The random-to-key function is defined in [RFC3961].

7.5. Authenticator Root Key (ARK)

The Authenticator Root Key (ARK) is used to sign assertions used for fast re-authentication. (The term “authenticator” is equivalent to “re-authentication assertion” and exists for historical reasons.) It is derived as follows:

ARK = browserid-derive-key(CMK, "ARK")

7.6. Authenticator Session Key (ASK)

The Authenticator Session Key (ASK) is used instead of the DHK for re-authenticated contexts. It is derived as follows:

ASK = browserid-derive-key(ARK, nonce-binary)

The usage (nonce-binary) is the base64 URL decoding of the initiator “nonce” claim.

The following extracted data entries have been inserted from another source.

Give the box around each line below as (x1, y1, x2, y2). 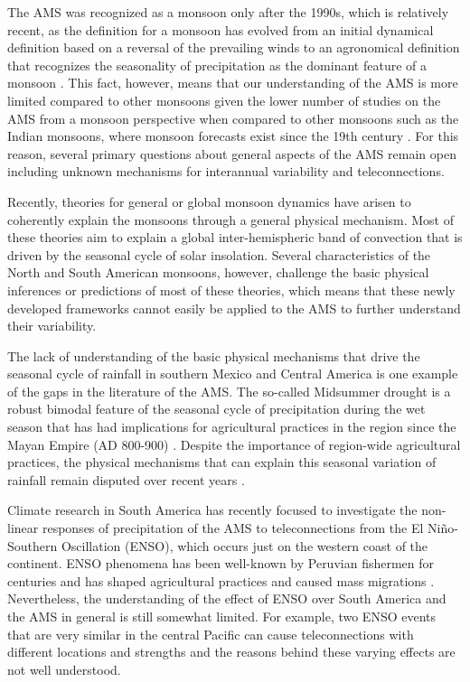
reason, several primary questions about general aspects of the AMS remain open (7, 144, 456, 163)
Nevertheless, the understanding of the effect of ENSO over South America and (7, 589, 446, 608)
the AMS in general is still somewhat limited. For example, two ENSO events (7, 607, 437, 625)
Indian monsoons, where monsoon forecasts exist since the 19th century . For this (7, 126, 459, 145)
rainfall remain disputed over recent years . (7, 470, 245, 489)
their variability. (7, 316, 97, 335)
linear (7, 519, 39, 537)
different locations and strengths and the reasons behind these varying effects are (7, 642, 456, 661)
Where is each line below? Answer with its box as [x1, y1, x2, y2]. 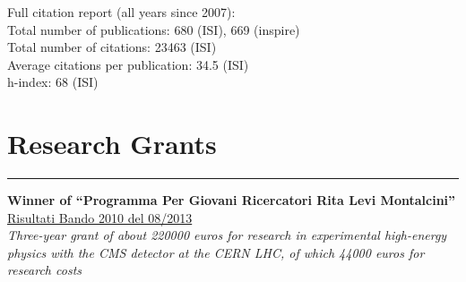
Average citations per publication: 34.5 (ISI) [7, 55, 249, 73]
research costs [7, 261, 82, 279]
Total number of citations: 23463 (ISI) [7, 38, 217, 56]
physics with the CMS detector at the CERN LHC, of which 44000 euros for [7, 243, 425, 261]
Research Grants [7, 125, 217, 162]
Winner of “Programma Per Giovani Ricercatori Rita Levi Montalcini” [7, 191, 456, 209]
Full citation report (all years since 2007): [7, 3, 236, 21]
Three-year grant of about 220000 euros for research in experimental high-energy [7, 226, 447, 244]
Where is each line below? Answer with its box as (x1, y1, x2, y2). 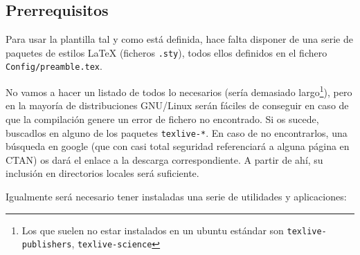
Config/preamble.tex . (6, 59, 102, 73)
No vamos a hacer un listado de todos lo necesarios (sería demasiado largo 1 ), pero (6, 83, 352, 99)
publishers (21, 240, 72, 250)
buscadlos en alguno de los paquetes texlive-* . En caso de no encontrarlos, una (6, 125, 348, 140)
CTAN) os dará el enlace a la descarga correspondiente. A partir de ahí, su (6, 152, 323, 167)
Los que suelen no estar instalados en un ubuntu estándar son (21, 223, 284, 237)
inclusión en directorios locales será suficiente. (6, 166, 199, 180)
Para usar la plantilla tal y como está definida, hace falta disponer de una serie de (6, 32, 353, 46)
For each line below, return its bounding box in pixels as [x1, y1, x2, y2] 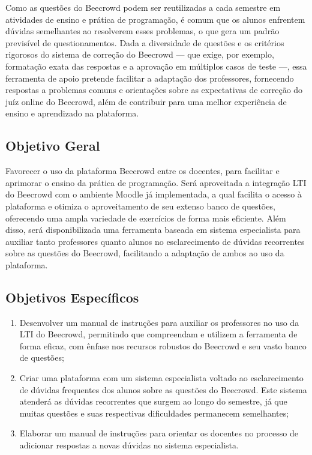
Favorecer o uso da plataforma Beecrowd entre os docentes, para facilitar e [5, 164, 280, 177]
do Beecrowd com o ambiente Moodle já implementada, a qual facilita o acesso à [5, 188, 302, 200]
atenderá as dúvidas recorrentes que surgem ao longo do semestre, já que [19, 395, 287, 408]
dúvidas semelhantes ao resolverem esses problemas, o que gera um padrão [5, 25, 280, 37]
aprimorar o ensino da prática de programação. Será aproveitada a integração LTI [5, 176, 307, 188]
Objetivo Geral [5, 136, 100, 155]
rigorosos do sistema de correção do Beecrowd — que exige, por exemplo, [5, 48, 274, 61]
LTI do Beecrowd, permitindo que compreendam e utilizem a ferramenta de [19, 328, 298, 340]
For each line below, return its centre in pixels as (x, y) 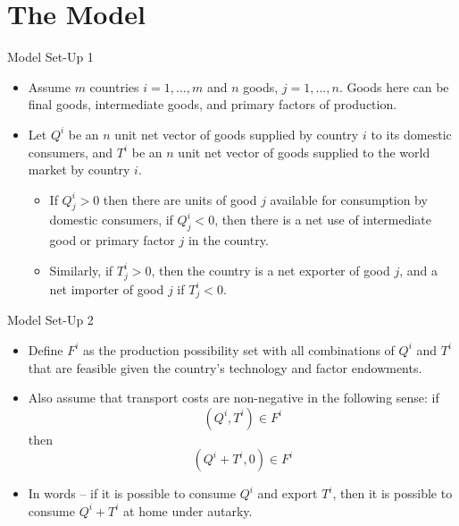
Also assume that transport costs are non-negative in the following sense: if (234, 398)
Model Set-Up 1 (50, 57)
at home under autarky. (188, 510)
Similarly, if (81, 270)
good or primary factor (112, 240)
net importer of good (107, 288)
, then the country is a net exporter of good (271, 270)
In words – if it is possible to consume (132, 493)
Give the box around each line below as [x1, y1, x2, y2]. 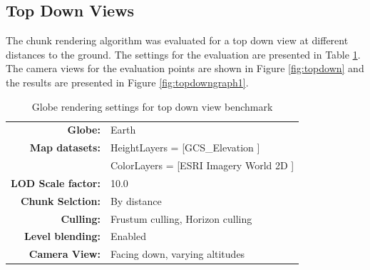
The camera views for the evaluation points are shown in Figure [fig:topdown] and [6, 61, 364, 76]
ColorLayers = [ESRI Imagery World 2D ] [110, 158, 294, 173]
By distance [110, 193, 162, 208]
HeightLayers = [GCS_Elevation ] [110, 140, 260, 155]
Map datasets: [29, 140, 101, 155]
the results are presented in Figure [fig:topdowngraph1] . [6, 74, 249, 89]
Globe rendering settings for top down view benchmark [31, 99, 273, 114]
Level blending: [24, 229, 101, 244]
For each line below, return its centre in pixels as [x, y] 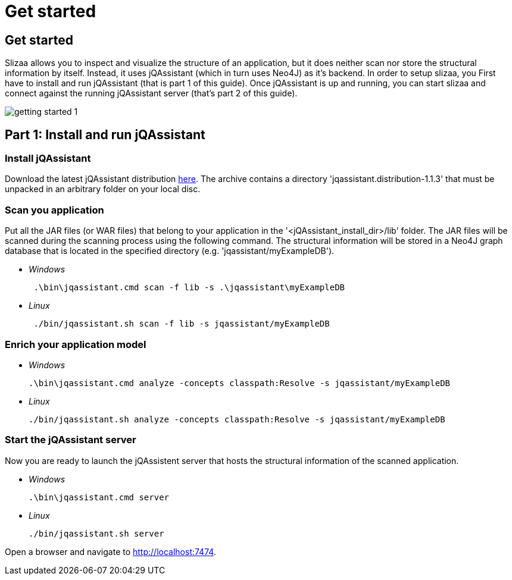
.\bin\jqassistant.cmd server [99, 497]
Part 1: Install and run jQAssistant [105, 134]
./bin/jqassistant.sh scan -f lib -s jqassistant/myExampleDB [182, 324]
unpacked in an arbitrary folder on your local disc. [103, 189]
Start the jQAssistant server [71, 440]
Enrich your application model [76, 344]
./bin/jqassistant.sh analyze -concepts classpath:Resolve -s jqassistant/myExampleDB [237, 419]
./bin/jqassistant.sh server [96, 533]

7.6.1. Extra Round Trip Key (XRTK)

The Extra Round Trip Key (XRTK) is used to sign the extra round trip token, and also as the master key for the CRK when the extra round trip option is used.

XRTK = browserid-derive-key(CMK, acceptor-jti-binary)

The usage (acceptor-jti-binary) is the base64 URL decoding of the acceptor “jti” claim.

7.7. GSS Pseudo-Random Function (PRF)

The BrowserID mechanism shares the same Pseudo-Random Function (PRF) as the Kerberos GSS mechanism, defined in [RFC4402]. GSS_C_PRF_KEY_FULL and GSS_C_PRF_KEY_PARTIAL are equivalent. The protocol key to be used for GSS_Pseudo_random() SHALL by the Context Root Key (CRK).

8. Example

Suppose a mail user agent for the principal lukeh@lukktone.com wishes to authenticate to an IMAP server rand.mit.de.padl.com. They do not have a re-authentication ticket. The mail user agent would display a dialog box in which the principal would sign in to their IdP and request a fresh assertion be generated.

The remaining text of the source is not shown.